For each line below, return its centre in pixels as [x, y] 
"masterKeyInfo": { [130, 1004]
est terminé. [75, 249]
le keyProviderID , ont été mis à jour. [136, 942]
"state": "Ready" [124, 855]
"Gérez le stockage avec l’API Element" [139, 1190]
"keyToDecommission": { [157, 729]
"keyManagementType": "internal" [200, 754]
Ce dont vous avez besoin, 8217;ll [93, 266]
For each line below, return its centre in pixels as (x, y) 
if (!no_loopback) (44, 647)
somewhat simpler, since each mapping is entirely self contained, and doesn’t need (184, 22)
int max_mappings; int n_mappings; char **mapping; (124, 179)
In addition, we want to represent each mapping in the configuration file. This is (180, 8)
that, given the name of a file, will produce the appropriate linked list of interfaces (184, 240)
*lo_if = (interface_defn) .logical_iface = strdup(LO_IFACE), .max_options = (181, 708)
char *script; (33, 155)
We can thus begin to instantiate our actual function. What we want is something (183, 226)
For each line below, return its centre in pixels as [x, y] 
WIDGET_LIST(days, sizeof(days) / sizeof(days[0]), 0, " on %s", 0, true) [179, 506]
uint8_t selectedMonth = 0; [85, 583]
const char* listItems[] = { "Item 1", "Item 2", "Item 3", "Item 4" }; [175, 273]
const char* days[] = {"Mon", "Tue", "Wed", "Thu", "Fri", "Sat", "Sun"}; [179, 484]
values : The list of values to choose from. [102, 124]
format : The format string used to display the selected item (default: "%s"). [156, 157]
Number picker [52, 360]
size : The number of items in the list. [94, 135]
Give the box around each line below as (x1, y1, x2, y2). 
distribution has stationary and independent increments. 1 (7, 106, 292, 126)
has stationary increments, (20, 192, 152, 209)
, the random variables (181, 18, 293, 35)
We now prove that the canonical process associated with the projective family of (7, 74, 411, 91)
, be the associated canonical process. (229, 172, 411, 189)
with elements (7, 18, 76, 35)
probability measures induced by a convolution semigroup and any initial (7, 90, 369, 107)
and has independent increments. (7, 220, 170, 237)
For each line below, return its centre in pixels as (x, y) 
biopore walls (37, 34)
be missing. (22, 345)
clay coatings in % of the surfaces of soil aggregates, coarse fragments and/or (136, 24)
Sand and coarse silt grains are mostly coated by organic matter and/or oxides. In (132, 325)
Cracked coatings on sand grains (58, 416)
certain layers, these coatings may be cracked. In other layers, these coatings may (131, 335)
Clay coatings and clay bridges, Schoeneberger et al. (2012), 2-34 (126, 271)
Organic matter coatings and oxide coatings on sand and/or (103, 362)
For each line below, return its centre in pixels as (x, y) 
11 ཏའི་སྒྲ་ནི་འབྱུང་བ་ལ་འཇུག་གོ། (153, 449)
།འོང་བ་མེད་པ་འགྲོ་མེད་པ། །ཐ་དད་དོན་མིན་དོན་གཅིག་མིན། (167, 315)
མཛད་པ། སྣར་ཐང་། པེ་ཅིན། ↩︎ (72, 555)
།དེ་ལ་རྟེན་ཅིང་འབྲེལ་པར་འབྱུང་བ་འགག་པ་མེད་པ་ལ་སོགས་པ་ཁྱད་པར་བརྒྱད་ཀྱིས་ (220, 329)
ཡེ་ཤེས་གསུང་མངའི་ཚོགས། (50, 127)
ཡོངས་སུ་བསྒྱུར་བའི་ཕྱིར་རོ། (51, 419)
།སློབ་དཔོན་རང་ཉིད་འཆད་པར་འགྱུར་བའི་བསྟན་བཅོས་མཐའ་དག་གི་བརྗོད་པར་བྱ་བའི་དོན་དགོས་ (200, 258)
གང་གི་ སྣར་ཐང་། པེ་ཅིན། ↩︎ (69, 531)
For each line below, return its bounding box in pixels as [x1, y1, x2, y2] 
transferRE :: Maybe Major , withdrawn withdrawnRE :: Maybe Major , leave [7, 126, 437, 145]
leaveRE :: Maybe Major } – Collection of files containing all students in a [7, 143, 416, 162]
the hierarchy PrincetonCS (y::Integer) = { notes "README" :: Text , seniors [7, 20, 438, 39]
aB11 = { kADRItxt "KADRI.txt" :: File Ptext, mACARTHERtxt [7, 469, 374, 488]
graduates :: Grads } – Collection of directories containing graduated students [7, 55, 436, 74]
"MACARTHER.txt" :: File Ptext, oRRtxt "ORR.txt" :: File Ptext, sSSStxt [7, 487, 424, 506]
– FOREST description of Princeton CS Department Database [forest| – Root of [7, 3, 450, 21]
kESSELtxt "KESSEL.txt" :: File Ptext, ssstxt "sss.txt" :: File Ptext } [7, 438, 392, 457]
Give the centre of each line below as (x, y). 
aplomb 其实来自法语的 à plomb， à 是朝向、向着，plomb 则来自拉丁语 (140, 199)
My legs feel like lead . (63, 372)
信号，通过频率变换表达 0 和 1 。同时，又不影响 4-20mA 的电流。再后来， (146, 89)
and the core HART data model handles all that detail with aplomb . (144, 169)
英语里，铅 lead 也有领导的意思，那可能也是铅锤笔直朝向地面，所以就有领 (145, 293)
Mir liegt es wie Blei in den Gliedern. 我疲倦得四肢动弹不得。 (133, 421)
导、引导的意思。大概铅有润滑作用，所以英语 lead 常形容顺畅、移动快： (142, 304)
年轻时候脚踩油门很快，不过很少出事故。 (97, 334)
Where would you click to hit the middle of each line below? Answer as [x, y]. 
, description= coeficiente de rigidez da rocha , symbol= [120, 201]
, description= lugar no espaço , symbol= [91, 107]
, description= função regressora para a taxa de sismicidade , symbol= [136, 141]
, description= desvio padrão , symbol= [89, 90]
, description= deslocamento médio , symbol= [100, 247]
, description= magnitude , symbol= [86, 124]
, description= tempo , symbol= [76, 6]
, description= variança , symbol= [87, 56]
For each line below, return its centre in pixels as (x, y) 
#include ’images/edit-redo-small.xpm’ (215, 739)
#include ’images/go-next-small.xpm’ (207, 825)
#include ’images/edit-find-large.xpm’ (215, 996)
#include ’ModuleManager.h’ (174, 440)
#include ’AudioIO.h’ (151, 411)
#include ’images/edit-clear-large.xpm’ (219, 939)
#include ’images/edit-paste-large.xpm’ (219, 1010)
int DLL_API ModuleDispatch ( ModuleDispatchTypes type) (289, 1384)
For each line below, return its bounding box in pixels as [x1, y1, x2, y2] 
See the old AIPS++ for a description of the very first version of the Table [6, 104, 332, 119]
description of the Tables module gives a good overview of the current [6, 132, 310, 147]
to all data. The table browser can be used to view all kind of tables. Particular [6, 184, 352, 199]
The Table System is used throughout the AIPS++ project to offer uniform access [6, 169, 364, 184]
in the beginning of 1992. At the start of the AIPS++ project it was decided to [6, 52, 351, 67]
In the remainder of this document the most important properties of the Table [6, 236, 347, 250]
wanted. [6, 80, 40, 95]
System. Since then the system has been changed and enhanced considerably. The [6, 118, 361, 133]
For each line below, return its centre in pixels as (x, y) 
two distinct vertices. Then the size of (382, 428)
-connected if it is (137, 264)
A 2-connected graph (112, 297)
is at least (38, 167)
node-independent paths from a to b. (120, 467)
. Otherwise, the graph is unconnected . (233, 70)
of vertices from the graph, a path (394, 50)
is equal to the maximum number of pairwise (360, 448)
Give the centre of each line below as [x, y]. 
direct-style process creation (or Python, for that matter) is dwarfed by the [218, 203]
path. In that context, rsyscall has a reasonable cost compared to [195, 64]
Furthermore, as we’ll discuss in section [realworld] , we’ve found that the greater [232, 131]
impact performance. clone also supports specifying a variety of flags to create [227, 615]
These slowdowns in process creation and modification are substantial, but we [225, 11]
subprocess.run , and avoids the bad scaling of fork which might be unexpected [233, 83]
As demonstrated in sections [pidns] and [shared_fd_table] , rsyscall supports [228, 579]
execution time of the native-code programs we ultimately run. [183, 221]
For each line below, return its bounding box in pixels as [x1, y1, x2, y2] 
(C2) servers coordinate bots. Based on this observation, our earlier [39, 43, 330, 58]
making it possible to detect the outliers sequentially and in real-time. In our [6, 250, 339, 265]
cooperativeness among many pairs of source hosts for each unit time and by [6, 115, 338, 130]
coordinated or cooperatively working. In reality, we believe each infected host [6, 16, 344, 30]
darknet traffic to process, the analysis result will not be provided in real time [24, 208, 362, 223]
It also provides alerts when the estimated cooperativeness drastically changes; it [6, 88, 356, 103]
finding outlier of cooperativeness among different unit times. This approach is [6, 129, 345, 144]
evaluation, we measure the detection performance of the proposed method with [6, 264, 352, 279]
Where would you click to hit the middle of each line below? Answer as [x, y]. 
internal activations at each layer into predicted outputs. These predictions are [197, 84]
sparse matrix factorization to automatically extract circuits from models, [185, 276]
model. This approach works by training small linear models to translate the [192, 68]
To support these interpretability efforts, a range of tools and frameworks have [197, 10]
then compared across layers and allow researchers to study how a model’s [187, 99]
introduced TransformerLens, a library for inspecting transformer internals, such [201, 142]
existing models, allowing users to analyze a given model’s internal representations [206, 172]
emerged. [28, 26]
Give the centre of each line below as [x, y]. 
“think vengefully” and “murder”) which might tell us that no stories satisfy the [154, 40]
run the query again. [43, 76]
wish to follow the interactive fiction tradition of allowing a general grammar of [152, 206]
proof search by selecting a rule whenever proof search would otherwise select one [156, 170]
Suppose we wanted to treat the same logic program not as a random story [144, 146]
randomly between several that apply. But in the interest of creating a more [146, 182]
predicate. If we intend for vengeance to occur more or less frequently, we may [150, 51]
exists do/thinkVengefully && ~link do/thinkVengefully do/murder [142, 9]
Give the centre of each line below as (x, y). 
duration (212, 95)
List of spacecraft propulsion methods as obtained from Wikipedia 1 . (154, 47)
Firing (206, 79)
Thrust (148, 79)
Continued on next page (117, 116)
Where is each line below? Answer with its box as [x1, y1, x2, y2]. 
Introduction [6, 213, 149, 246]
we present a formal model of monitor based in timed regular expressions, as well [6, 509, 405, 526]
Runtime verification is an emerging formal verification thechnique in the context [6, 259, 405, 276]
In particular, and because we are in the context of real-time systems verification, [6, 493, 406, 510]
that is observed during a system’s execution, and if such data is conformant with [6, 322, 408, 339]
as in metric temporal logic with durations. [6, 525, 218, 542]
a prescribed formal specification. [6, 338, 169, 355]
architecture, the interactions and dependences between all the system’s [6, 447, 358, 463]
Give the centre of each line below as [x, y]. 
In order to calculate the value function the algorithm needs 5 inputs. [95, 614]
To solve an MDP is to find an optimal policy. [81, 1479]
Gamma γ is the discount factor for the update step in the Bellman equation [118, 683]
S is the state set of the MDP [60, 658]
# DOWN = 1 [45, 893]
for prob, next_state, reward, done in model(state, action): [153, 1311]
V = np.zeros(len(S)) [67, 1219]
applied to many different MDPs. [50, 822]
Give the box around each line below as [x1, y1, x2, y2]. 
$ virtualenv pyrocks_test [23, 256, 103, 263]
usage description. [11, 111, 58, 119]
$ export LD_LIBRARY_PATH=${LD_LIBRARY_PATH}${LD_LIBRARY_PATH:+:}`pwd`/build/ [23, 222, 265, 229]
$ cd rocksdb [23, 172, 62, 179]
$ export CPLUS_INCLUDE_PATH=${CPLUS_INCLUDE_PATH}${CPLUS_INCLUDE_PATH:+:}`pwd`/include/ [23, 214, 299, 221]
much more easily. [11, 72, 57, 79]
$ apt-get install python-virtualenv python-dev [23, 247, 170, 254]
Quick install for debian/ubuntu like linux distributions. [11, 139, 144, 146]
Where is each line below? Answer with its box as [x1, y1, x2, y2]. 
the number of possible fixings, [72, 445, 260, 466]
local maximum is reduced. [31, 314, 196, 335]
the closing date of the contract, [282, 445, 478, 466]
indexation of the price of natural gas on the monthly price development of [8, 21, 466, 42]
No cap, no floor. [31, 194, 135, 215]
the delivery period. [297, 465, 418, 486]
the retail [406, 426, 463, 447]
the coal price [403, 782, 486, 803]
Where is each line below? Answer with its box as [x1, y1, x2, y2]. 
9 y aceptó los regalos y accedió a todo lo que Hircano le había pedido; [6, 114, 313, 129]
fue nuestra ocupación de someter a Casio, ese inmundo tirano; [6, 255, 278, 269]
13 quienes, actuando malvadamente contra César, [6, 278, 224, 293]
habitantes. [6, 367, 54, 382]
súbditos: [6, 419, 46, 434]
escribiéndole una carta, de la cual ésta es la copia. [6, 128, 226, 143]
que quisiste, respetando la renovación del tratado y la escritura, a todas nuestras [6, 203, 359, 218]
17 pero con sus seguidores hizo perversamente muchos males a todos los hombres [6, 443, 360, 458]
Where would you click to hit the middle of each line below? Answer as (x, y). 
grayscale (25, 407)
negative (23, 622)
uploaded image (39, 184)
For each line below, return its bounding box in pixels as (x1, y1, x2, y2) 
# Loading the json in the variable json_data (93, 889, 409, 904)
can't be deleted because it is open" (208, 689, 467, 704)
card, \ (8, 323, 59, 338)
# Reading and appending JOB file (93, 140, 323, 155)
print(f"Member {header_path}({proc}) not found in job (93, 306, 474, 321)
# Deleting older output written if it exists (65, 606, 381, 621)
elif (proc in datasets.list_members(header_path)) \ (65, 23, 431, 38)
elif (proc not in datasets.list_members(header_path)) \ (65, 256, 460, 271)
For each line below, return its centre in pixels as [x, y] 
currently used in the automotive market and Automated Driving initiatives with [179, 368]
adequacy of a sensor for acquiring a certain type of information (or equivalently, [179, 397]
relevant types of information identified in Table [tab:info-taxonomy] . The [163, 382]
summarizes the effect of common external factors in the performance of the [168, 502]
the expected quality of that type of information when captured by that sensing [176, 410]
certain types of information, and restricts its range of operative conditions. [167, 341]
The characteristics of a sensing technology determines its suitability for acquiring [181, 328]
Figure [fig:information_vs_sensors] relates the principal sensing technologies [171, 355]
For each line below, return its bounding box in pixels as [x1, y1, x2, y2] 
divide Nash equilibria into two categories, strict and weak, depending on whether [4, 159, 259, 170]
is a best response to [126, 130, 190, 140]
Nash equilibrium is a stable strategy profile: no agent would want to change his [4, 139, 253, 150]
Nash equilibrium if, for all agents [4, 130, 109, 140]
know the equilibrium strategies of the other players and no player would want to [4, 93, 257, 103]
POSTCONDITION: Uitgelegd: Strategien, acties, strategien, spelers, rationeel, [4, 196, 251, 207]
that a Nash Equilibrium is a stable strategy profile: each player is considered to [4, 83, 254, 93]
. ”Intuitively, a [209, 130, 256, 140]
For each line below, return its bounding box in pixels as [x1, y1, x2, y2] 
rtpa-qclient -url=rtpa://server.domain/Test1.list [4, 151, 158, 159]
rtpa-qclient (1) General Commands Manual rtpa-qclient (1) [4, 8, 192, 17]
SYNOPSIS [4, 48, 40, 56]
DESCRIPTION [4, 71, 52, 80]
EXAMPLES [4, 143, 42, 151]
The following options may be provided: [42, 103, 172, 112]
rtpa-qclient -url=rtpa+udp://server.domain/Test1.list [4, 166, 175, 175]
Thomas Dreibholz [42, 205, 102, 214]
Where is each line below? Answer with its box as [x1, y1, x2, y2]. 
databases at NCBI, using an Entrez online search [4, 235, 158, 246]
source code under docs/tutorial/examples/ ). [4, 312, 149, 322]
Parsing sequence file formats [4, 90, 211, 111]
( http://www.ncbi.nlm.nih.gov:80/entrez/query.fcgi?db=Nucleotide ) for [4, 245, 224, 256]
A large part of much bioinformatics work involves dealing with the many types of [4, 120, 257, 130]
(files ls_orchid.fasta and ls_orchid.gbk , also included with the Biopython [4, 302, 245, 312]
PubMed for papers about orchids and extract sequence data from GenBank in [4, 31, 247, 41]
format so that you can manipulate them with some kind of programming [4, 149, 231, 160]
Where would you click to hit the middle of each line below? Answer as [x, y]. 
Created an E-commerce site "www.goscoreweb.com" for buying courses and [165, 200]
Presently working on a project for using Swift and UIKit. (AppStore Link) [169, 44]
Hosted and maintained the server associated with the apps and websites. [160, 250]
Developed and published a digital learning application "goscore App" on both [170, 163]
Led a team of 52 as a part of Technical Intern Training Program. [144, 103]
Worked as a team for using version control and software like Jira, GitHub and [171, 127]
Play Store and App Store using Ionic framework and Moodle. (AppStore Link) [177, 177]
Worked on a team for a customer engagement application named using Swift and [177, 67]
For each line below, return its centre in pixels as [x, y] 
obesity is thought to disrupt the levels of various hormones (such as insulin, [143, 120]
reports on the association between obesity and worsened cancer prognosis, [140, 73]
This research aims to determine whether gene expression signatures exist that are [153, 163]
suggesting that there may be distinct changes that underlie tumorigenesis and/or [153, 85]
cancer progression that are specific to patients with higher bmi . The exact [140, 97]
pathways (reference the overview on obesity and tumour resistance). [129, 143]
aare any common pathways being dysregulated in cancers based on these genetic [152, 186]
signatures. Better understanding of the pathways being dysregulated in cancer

----------------

● About this exercise
Would you please copy, word for word, everything above from the line containing "habitantes. [6, 367, 54, 382]" down to the line containing "relevant types of", those two lines included?

● Written solution
habitantes. [6, 367, 54, 382]
súbditos: [6, 419, 46, 434]
escribiéndole una carta, de la cual ésta es la copia. [6, 128, 226, 143]
que quisiste, respetando la renovación del tratado y la escritura, a todas nuestras [6, 203, 359, 218]
17 pero con sus seguidores hizo perversamente muchos males a todos los hombres [6, 443, 360, 458]
Where would you click to hit the middle of each line below? Answer as (x, y). 
grayscale (25, 407)
negative (23, 622)
uploaded image (39, 184)
For each line below, return its bounding box in pixels as (x1, y1, x2, y2) 
# Loading the json in the variable json_data (93, 889, 409, 904)
can't be deleted because it is open" (208, 689, 467, 704)
card, \ (8, 323, 59, 338)
# Reading and appending JOB file (93, 140, 323, 155)
print(f"Member {header_path}({proc}) not found in job (93, 306, 474, 321)
# Deleting older output written if it exists (65, 606, 381, 621)
elif (proc in datasets.list_members(header_path)) \ (65, 23, 431, 38)
elif (proc not in datasets.list_members(header_path)) \ (65, 256, 460, 271)
For each line below, return its centre in pixels as [x, y] 
currently used in the automotive market and Automated Driving initiatives with [179, 368]
adequacy of a sensor for acquiring a certain type of information (or equivalently, [179, 397]
relevant types of information identified in Table [tab:info-taxonomy] . The [163, 382]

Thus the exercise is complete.